From the first line to the last, reproduce the records exactly.

▬▬▬

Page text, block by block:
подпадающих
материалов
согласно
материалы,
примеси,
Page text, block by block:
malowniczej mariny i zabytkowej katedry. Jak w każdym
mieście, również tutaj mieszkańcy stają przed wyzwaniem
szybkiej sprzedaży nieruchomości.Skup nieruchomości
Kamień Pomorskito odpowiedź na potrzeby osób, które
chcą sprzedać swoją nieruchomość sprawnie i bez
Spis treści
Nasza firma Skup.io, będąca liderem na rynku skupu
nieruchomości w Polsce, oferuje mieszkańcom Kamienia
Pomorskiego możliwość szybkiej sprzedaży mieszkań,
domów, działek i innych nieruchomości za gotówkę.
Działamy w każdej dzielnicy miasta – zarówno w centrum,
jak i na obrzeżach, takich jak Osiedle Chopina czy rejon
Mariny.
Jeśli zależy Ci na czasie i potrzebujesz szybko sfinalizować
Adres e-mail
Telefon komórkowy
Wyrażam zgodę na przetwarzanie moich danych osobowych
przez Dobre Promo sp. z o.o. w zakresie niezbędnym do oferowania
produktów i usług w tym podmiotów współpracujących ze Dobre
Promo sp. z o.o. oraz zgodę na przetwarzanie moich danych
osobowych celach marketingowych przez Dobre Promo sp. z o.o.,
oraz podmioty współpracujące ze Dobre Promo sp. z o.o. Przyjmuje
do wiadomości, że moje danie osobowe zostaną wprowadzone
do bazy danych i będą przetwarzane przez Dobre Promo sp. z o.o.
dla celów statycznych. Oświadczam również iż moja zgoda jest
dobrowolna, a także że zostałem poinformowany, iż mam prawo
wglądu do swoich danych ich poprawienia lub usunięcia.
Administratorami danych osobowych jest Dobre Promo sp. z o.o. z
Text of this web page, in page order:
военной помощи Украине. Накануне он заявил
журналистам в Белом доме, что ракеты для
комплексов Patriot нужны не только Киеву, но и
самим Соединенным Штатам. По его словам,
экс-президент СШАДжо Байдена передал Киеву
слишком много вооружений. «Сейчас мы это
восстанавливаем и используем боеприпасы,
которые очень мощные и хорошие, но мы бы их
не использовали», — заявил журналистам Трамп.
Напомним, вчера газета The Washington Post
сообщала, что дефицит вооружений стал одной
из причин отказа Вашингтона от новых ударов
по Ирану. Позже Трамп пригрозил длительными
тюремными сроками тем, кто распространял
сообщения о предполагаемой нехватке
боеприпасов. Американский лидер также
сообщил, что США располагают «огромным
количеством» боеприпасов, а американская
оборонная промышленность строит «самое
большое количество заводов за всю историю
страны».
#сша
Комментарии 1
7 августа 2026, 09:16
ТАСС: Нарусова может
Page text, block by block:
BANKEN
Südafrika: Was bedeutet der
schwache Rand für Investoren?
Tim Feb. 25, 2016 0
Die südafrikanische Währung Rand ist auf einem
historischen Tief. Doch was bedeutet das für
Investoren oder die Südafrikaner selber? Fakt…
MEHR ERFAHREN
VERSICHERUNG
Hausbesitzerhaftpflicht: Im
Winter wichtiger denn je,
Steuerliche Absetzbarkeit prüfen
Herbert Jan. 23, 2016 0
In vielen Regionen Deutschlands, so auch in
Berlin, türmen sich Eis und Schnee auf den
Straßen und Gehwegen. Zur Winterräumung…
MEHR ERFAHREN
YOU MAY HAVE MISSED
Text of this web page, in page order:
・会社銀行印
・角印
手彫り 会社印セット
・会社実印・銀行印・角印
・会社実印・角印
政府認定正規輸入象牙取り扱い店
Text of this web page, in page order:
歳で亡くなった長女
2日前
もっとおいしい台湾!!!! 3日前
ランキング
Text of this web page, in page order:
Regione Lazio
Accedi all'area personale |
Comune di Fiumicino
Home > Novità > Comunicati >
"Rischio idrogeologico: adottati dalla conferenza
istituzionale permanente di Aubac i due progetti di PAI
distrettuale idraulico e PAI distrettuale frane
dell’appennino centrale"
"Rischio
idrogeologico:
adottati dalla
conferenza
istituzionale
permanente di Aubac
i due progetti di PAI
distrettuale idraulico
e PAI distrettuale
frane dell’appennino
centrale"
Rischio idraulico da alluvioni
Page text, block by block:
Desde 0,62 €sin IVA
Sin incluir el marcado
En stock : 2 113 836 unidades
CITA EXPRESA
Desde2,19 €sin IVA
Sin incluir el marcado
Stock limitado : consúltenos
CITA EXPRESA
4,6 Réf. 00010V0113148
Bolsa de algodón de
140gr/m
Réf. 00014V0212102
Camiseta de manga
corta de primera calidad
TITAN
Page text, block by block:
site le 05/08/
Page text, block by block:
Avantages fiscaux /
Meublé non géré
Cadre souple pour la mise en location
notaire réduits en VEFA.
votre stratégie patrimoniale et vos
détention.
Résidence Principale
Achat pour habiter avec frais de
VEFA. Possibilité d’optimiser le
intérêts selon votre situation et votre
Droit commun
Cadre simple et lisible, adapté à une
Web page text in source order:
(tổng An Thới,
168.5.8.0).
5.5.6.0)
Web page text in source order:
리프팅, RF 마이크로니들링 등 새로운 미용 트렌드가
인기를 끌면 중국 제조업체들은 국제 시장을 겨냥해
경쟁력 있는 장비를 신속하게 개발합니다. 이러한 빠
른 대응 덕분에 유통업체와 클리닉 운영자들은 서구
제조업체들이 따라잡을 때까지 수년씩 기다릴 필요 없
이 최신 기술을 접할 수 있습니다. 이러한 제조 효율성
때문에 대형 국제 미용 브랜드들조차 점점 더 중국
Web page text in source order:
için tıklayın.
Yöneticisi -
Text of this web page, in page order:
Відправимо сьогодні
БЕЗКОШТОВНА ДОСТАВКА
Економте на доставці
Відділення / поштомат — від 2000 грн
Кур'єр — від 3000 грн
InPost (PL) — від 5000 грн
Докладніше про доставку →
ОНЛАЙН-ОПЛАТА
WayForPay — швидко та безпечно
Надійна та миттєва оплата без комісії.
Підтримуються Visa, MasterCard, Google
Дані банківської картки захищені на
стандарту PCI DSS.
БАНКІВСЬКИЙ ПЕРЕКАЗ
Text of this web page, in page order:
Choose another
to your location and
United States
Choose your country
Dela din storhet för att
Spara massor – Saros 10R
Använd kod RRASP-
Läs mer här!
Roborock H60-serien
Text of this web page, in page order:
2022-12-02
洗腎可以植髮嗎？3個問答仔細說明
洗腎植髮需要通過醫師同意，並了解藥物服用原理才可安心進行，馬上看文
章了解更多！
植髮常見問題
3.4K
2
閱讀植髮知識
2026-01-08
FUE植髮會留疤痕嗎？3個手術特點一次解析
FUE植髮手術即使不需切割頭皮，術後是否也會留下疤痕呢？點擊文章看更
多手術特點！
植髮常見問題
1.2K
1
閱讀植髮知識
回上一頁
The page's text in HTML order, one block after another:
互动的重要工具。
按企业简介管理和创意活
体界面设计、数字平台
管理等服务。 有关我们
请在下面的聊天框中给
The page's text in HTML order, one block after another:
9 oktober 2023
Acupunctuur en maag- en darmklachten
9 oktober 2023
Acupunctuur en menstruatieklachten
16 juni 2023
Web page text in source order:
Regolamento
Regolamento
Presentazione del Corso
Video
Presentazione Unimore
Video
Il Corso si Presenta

▬▬▬

■ **RESPONSE**:
Page text, block by block:
подпадающих
материалов
согласно
материалы,
примеси,
Page text, block by block:
malowniczej mariny i zabytkowej katedry. Jak w każdym
mieście, również tutaj mieszkańcy stają przed wyzwaniem
szybkiej sprzedaży nieruchomości.Skup nieruchomości
Kamień Pomorskito odpowiedź na potrzeby osób, które
chcą sprzedać swoją nieruchomość sprawnie i bez
Spis treści
Nasza firma Skup.io, będąca liderem na rynku skupu
nieruchomości w Polsce, oferuje mieszkańcom Kamienia
Pomorskiego możliwość szybkiej sprzedaży mieszkań,
domów, działek i innych nieruchomości za gotówkę.
Działamy w każdej dzielnicy miasta – zarówno w centrum,
jak i na obrzeżach, takich jak Osiedle Chopina czy rejon
Mariny.
Jeśli zależy Ci na czasie i potrzebujesz szybko sfinalizować
Adres e-mail
Telefon komórkowy
Wyrażam zgodę na przetwarzanie moich danych osobowych
przez Dobre Promo sp. z o.o. w zakresie niezbędnym do oferowania
produktów i usług w tym podmiotów współpracujących ze Dobre
Promo sp. z o.o. oraz zgodę na przetwarzanie moich danych
osobowych celach marketingowych przez Dobre Promo sp. z o.o.,
oraz podmioty współpracujące ze Dobre Promo sp. z o.o. Przyjmuje
do wiadomości, że moje danie osobowe zostaną wprowadzone
do bazy danych i będą przetwarzane przez Dobre Promo sp. z o.o.
dla celów statycznych. Oświadczam również iż moja zgoda jest
dobrowolna, a także że zostałem poinformowany, iż mam prawo
wglądu do swoich danych ich poprawienia lub usunięcia.
Administratorami danych osobowych jest Dobre Promo sp. z o.o. z
Text of this web page, in page order:
военной помощи Украине. Накануне он заявил
журналистам в Белом доме, что ракеты для
комплексов Patriot нужны не только Киеву, но и
самим Соединенным Штатам. По его словам,
экс-президент СШАДжо Байдена передал Киеву
слишком много вооружений. «Сейчас мы это
восстанавливаем и используем боеприпасы,
которые очень мощные и хорошие, но мы бы их
не использовали», — заявил журналистам Трамп.
Напомним, вчера газета The Washington Post
сообщала, что дефицит вооружений стал одной
из причин отказа Вашингтона от новых ударов
по Ирану. Позже Трамп пригрозил длительными
тюремными сроками тем, кто распространял
сообщения о предполагаемой нехватке
боеприпасов. Американский лидер также
сообщил, что США располагают «огромным
количеством» боеприпасов, а американская
оборонная промышленность строит «самое
большое количество заводов за всю историю
страны».
#сша
Комментарии 1
7 августа 2026, 09:16
ТАСС: Нарусова может
Page text, block by block:
BANKEN
Südafrika: Was bedeutet der
schwache Rand für Investoren?
Tim Feb. 25, 2016 0
Die südafrikanische Währung Rand ist auf einem
historischen Tief. Doch was bedeutet das für
Investoren oder die Südafrikaner selber? Fakt…
MEHR ERFAHREN
VERSICHERUNG
Hausbesitzerhaftpflicht: Im
Winter wichtiger denn je,
Steuerliche Absetzbarkeit prüfen
Herbert Jan. 23, 2016 0
In vielen Regionen Deutschlands, so auch in
Berlin, türmen sich Eis und Schnee auf den
Straßen und Gehwegen. Zur Winterräumung…
MEHR ERFAHREN
YOU MAY HAVE MISSED
Text of this web page, in page order:
・会社銀行印
・角印
手彫り 会社印セット
・会社実印・銀行印・角印
・会社実印・角印
政府認定正規輸入象牙取り扱い店
Text of this web page, in page order:
歳で亡くなった長女
2日前
もっとおいしい台湾!!!! 3日前
ランキング
Text of this web page, in page order:
Regione Lazio
Accedi all'area personale |
Comune di Fiumicino
Home > Novità > Comunicati >
"Rischio idrogeologico: adottati dalla conferenza
istituzionale permanente di Aubac i due progetti di PAI
distrettuale idraulico e PAI distrettuale frane
dell’appennino centrale"
"Rischio
idrogeologico:
adottati dalla
conferenza
istituzionale
permanente di Aubac
i due progetti di PAI
distrettuale idraulico
e PAI distrettuale
frane dell’appennino
centrale"
Rischio idraulico da alluvioni
Page text, block by block:
Desde 0,62 €sin IVA
Sin incluir el marcado
En stock : 2 113 836 unidades
CITA EXPRESA
Desde2,19 €sin IVA
Sin incluir el marcado
Stock limitado : consúltenos
CITA EXPRESA
4,6 Réf. 00010V0113148
Bolsa de algodón de
140gr/m
Réf. 00014V0212102
Camiseta de manga
corta de primera calidad
TITAN
Page text, block by block:
site le 05/08/
Page text, block by block:
Avantages fiscaux /
Meublé non géré
Cadre souple pour la mise en location
notaire réduits en VEFA.
votre stratégie patrimoniale et vos
détention.
Résidence Principale
Achat pour habiter avec frais de
VEFA. Possibilité d’optimiser le
intérêts selon votre situation et votre
Droit commun
Cadre simple et lisible, adapté à une
Web page text in source order:
(tổng An Thới,
168.5.8.0).
5.5.6.0)
Web page text in source order:
리프팅, RF 마이크로니들링 등 새로운 미용 트렌드가
인기를 끌면 중국 제조업체들은 국제 시장을 겨냥해
경쟁력 있는 장비를 신속하게 개발합니다. 이러한 빠
른 대응 덕분에 유통업체와 클리닉 운영자들은 서구
제조업체들이 따라잡을 때까지 수년씩 기다릴 필요 없
이 최신 기술을 접할 수 있습니다. 이러한 제조 효율성
때문에 대형 국제 미용 브랜드들조차 점점 더 중국
Web page text in source order:
için tıklayın.
Yöneticisi -
Text of this web page, in page order:
Відправимо сьогодні
БЕЗКОШТОВНА ДОСТАВКА
Економте на доставці
Відділення / поштомат — від 2000 грн
Кур'єр — від 3000 грн
InPost (PL) — від 5000 грн
Докладніше про доставку →
ОНЛАЙН-ОПЛАТА
WayForPay — швидко та безпечно
Надійна та миттєва оплата без комісії.
Підтримуються Visa, MasterCard, Google
Дані банківської картки захищені на
стандарту PCI DSS.
БАНКІВСЬКИЙ ПЕРЕКАЗ
Text of this web page, in page order:
Choose another
to your location and
United States
Choose your country
Dela din storhet för att
Spara massor – Saros 10R
Använd kod RRASP-
Läs mer här!
Roborock H60-serien
Text of this web page, in page order:
2022-12-02
洗腎可以植髮嗎？3個問答仔細說明
洗腎植髮需要通過醫師同意，並了解藥物服用原理才可安心進行，馬上看文
章了解更多！
植髮常見問題
3.4K
2
閱讀植髮知識
2026-01-08
FUE植髮會留疤痕嗎？3個手術特點一次解析
FUE植髮手術即使不需切割頭皮，術後是否也會留下疤痕呢？點擊文章看更
多手術特點！
植髮常見問題
1.2K
1
閱讀植髮知識
回上一頁
The page's text in HTML order, one block after another:
互动的重要工具。
按企业简介管理和创意活
体界面设计、数字平台
管理等服务。 有关我们
请在下面的聊天框中给
The page's text in HTML order, one block after another:
9 oktober 2023
Acupunctuur en maag- en darmklachten
9 oktober 2023
Acupunctuur en menstruatieklachten
16 juni 2023
Web page text in source order:
Regolamento
Regolamento
Presentazione del Corso
Video
Presentazione Unimore
Video
Il Corso si Presenta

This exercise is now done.